DonAnthony 9 years, 10 months ago
News stories lead to a disproportionate and unreasonable fear about flying. I like most people have it to a certain extent, so I can empathize. However, the odds of dying in a plane crash are 11 million to 1. You have a far greater chance of being struck by lightning than dying in a crash. So say a prayer as I do, and Godspeed. A ship is safe in a harbour but that is not what ships were made for. http://theweek.com/article/index/246552…
TruthHurts 9 years, 9 months ago
@DonAnthony
I agree! AVIDREADER needs to stop. The Bahamas is a small place, it is not hard for a local/foreign pilot to build the very same skills and credentials as the Bahamasair pilots over the years. So what they're saying is not a valid argument to keep Bahamasair operational. The deficit we face as a country because of it is more important at this time and where our focus should lie.
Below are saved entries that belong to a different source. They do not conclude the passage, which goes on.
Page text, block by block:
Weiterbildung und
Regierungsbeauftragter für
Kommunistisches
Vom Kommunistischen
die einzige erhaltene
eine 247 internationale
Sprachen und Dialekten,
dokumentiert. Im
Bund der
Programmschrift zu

bimjim 9 years, 10 months ago
Whether you agree with me or not, the fact remains that the politicians - in particular the DPM - are attacking YOUR basic human rights, including YOUR right to take industrial action. And please remember that industrial action has no value if it is performed at the most convenient point iof time for the employer. --- So keep kicking the pilots, agree with the politicians, and one of theses days it will be YOUR job they are outsourcing or making you work six days a week. --- As I have said here before, the pilots did not just walk off the job, they must have had a reason. And if you keep blaming the pilots you will be allowing an incompetent management to get away - yet again - with causing a disruption and shifting the blame elsewhere. --- How did the pilots get such high salaries? Perhaps by negotiating professionally with incompetent managers? ALL unions, no matter what area, do the best they can for their members - nurses, pilots, labourers, dock workers, no matter who - and if they could get a million dollars a year for any or all of them then it is the MANAGEMENT who is to blame, not the uinion or employees.
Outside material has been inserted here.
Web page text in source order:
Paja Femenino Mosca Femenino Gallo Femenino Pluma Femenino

GrassRoot 9 years, 10 months ago
The point is that what the pilots did before Xmas was not a form of an industrial action, albeit they clearly had the intent to get higher compensations through their inactions. It was and believe me I have a hard time to agree with the DPM - corporate sabotage. it was childish, short sighted and legally questionable. exactly for that the pilots should be held accountable. That does not discharge the management of Bahamasair and does not make the political decisions around Bahamasair any better.
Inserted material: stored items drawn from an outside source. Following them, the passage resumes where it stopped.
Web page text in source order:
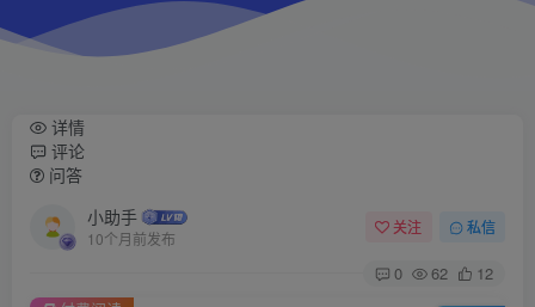
详情
评论
问答
小助手
10个月前发布
关注 私信
0 62
12

TruthHurts 9 years, 9 months ago
The orignal poster needs to realize that the public (apart from close relatives and friends of the pilots themselves) will never sympathize with the actions of the pilots. It's greed at its finest! Plain and Simple!
People make mistakes, and if the pilots would just admit to that I'm sure the Bahamian Public would not be so harsh and uncaring to their woes. But they are holding steadfast to this farce of a reasoning to justify what they did.
duppyVAT 9 years, 10 months ago
Bahamasair needs to be dismantled, reengineered and reinvented as a tourist carrier .... not a domestic carrier to the Family Islands. But the present public ownership model must go!!!!!!!!!
GrassRoot 9 years, 10 months ago
agreed. safety concerns, operating concerns, maintenance concern can be easily managed via a good agreement with the operators.
USAhelp 9 years, 10 months ago
Would be better off subsidizing a US airline to take over all the routes. Let these pilots work for a real public company.